– Я прошёл по конкурсу на должность преподавателя истории в Интернат, – просто и непритязательно сказал незнакомец. – Зовут меня Никодим Порфирьевич Остроглазов. А вас?
– Алексей Дымов. Бывший десантник, а сейчас – чиновник Космофлота. Зовут вас очень характерно для историка. А что вы делаете здесь, так далеко от Интерната? – сказал Сергей и тут же выругался про себя, потому что чиновник Космофлота мог и не знать, где находится Интернат, это было ещё одним проколом, который нужно было как-то объяснять.
– А я только что прилетел на Побратимы и отпросился на несколько дней. Я, знаете ли, люблю на новом месте ознакомиться с природой. Так, чтобы никто не мешал. А флаер мой там, – он махнул рукой куда-то за себя, и Сергей, хотя и не увидел ничего там, разумеется, поверил ему на слово – ну не пешком же он пришёл сюда от Интерната.
– Так и я здесь по той же причине: я прилетел только вчера. По уставу положено доложить председателю местного Совета, он должен выделить сопровождающего, и вместе с сопровождающим я обязан провести обследование оборудования. Кстати, председатель местного Совета: три слова для обозначения одного человека – вам не кажется, что это слишком много?

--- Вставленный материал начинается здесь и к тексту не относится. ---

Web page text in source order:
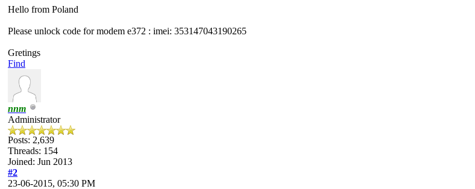
Hello from Poland
Please unlock code for modem e372 : imei: 353147043190265
Gretings
Find
nnm
Administrator
Posts: 2,639
Threads: 154
Joined: Jun 2013
#2
23-06-2015, 05:30 PM
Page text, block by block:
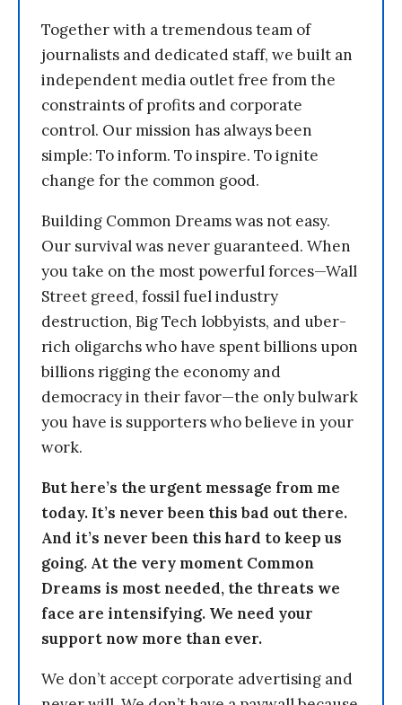
Together with a tremendous team of
journalists and dedicated staff, we built an
independent media outlet free from the
constraints of profits and corporate
control. Our mission has always been
simple: To inform. To inspire. To ignite
change for the common good.
Building Common Dreams was not easy.
Our survival was never guaranteed. When
you take on the most powerful forces—Wall
Street greed, fossil fuel industry
destruction, Big Tech lobbyists, and uber-
rich oligarchs who have spent billions upon
billions rigging the economy and
democracy in their favor—the only bulwark
you have is supporters who believe in your
work.
But here’s the urgent message from me
today. It’s never been this bad out there.
And it’s never been this hard to keep us
going. At the very moment Common
Dreams is most needed, the threats we
face are intensifying. We need your
support now more than ever.
We don’t accept corporate advertising and
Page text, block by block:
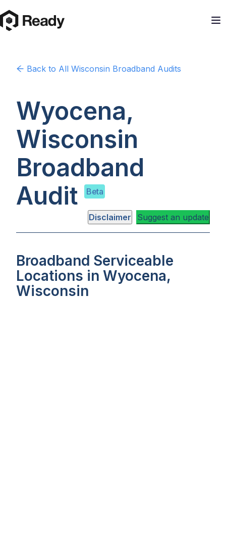
Back to All Wisconsin Broadband Audits
Wyocena,
Wisconsin
Broadband
Audit
Beta
Disclaimer Suggest an update
Broadband Serviceable
Locations in Wyocena,
Wisconsin
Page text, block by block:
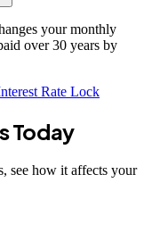
your monthly
over 30 years by
Rate Lock
Today
see how it affects your

– Нам, историкам, не свойственно изменять общепринятые названия. Кроме путаницы, это ни к чему не приводит.
– И всё же: я тут недавно вычитал, что в давние времена для обозначения такой должности существовало слово «мэр». Коротко и ёмко. Если вы не возражаете, я буду называть председателя мэром для простоты общения. Вам ведь знакомо такое слово?
– Конечно. В начале двадцатого века в Англии, Франции и США так называли должностное лицо в органах местного самоуправления. Например, руководителя муниципального совета. Так что вполне сопоставимое название.

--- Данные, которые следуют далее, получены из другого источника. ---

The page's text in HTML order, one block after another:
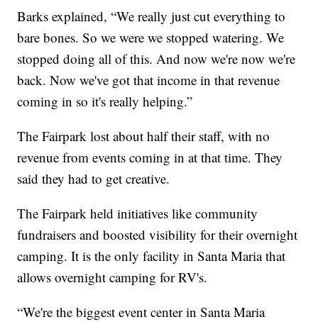
Barks explained, “We really just cut everything to
bare bones. So we were we stopped watering. We
stopped doing all of this. And now we're now we're
back. Now we've got that income in that revenue
coming in so it's really helping.”
The Fairpark lost about half their staff, with no
revenue from events coming in at that time. They
said they had to get creative.
The Fairpark held initiatives like community
fundraisers and boosted visibility for their overnight
camping. It is the only facility in Santa Maria that
allows overnight camping for RV's.
“We're the biggest event center in Santa Maria
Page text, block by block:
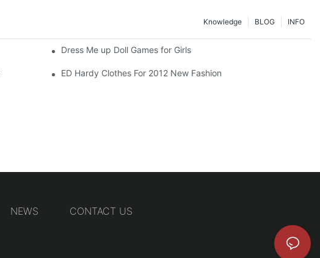
INFO
BLOG
Knowledge
Dress Me up Doll Games for Girls
ED Hardy Clothes For 2012 New Fashion
NEWS CONTACT US
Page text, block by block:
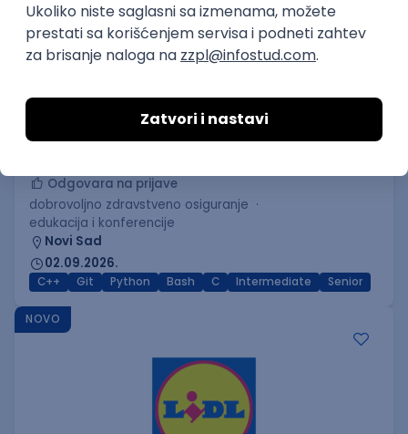
C++ Software Developer
(Medior/Senior)
Odgovara na prijave
dobrovoljno zdravstveno osiguranje
edukacija i konferencije
Novi Sad
02.09.2026.
C++ Git Python Bash C Intermediate Senior
NOVO
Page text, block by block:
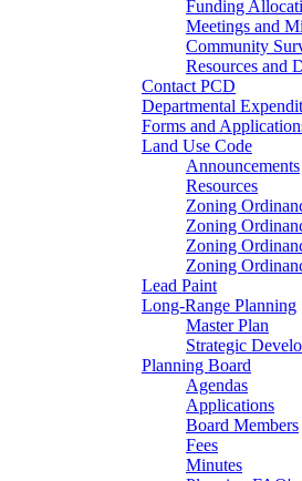
Funding
Meetings and
Community
Resources and
Contact PCD
Departmental
Forms and
Land Use Code
Announcements
Resources
Zoning
Zoning
Zoning
Zoning
Lead Paint
Long-Range Planning
Master Plan
Strategic
Planning Board
Agendas
Applications
Board Members
Fees
Minutes
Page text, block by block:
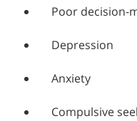
Poor decision-
Depression
Anxiety
Compulsive
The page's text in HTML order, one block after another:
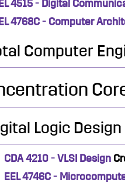
4515 - Digital
4768C - Computer
Computer
Logic Design
CDA 4210 - VLSI Design
EEL 4746C -
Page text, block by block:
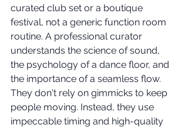
curated club set or a boutique
festival, not a generic function room
routine. A professional curator
understands the science of sound,
the psychology of a dance floor, and
the importance of a seamless flow.
They don't rely on gimmicks to keep
people moving. Instead, they use
impeccable timing and high-quality
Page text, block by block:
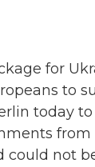
for
to
today
not

– Так вот, мэр, то есть председатель, сегодня занят, у него какие-то дела на производстве. По этой причине я и болтаюсь по планете. Изучаю, что здесь есть интересного. Интернат меня, конечно, восхитил. Я даже не выдержал и поговорил с одним из сотрудников Интерната. Но, к сожалению, я не запомнил, как он представился. Такой, знаете ли, необязательный разговор.
– А что ж вы, Алексей, в одиночку-то прилетели? Скучно, небось?

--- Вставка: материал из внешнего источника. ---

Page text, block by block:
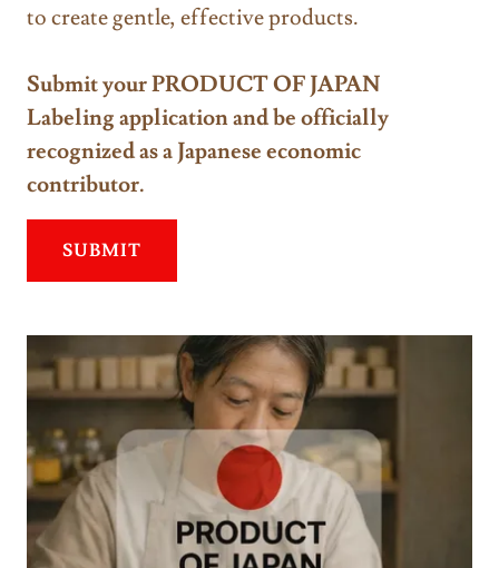
to create gentle, effective products.
Submit your PRODUCT OF JAPAN
Labeling application and be officially
recognized as a Japanese economic
contributor.
SUBMIT
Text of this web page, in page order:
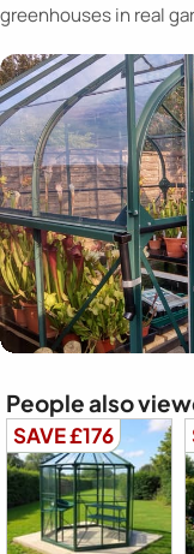
greenhouses in real
People also
SAVE £176

– Да ведь я всегда один вылетаю на такие задания. Вдвоём у нас не положено. Но мы люди привычные. У меня, считай, с двадцати пяти лет вся жизнь в полётах. Сначала при освоении новых планет, а потом – в плановых контрольных командировках.
– Тяжёлая у вас жизнь. Не позавидуешь.
– Нет. Ничего. Я привык.
– Ну ладно, Алексей. Мне пора. Может, ещё свидимся.
Сергей стоял и смотрел, как его собеседник постепенно скрывается за пределами видимости, спускаясь по ту сторону бугра. А через некоторое время невдалеке взлетел флаер и быстро скрылся из виду.
Казалось бы, нужно было что-то делать, а он стоял молча и смотрел в ту сторону, куда улетел флаер. Случайное столкновение с неизвестным человеком здесь, в этой глуши, наводило на неприятные размышления.
Если этот Остроглазов на самом деле один из двух искомых гениев или хотя бы один из связанных с ними людей, то сложившееся положение было равносильно провалу операции или как минимум её серьёзному осложнению. Он никак не мог объяснить причину такой примитивной, не свойственной ему ошибки.
Предположить, что его выследили, он не мог. Для этого не было обоснованных предпосылок. Задолго до приближения к планете звездолёт был переведён в режим невидимости, приземлился в заведомо безлюдной местности в горах. Сразу же после посадки звездолёта был организован режим камуфляжа, разглядеть под которым истинное содержание поверхности плато можно было только с помощью специального оборудования, имевшегося исключительно в ведомстве службы внутренней безопасности, да и то лишь в штучных экземплярах.